- Born: 1958 (age 67–68) Chennai, Tamil Nadu, India
- Occupation: Entrepreneur
- Awards: Padma Shri

= Kailasam Raghavendra Rao =

Indian entrepreneur

Kailasam Raghavendra Rao, is an Indian entrepreneur from Chennai and the founder of Orchid Chemicals & Pharmaceuticals Limited (currently Orchid Pharma Limited), a former top 500 Indian company on D and B listing, in terms of market capitalisation. The Government of India honoured Rao in 2011, with the fourth highest civilian award of Padma Shri.

==Bio==
Raghavendra Rao was born in 1958 in Chennai, in the South Indian state of Tamil Nadu. His graduate studies were in Commerce which he completed in 1977 from Andhra University and continued his studies to obtain master's degree in management from the Indian Institute of Management, Ahmedabad in 1979.

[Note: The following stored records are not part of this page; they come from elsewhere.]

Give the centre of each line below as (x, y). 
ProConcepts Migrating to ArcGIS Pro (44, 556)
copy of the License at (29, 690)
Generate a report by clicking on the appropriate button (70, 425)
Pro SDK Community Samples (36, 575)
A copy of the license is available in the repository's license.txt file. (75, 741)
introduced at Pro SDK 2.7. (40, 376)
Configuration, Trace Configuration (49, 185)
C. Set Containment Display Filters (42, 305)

Rao began his career in 1979 as the Financial Controller at Pure Ice Creams and later, moved to Ashok Leyland in 1981. A further move to Standard Medicals and Pharmaceuticals Limited, Hyderabad exposed him to the pharmaceutical industry. During these years, Rao obtained the cost accounting qualification of ICWAI of the Institute of Cost Accountants of India and Associateship Company Secretary (ACS). The next shift was to Muscat, Oman in 1982, where he worked for Al Buraim Group and returned to India in 1992 where he established his own venture, Orchid Chemicals & Pharmaceuticals Limited, a pharmaceutical company, which over the years, grew into one of the largest pharmaceutical companies in India.

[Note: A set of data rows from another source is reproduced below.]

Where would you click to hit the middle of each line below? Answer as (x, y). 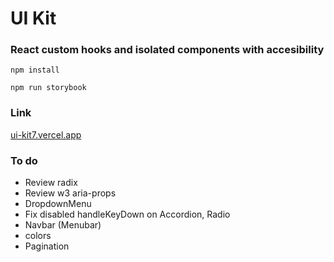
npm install (35, 70)
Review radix (51, 183)
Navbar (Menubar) (63, 225)
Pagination (47, 246)
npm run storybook (48, 88)
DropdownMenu (58, 204)
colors (38, 236)
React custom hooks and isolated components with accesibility (167, 50)

Raghavendra Rao is a recipient of the India Young Business Achiever Award in 1997 and the Ernst and Young Entrepreneur of the Year Award in 1999. In 2011, the Government of India included Rao in the list of Republic Day honours for the award of Padma Shri. He is a Director at Orchid Laboratories Limited, Orchid Nutricare Limited, UK, BEXEL Pharmaceuticals Inc. and Al Buraimi Group.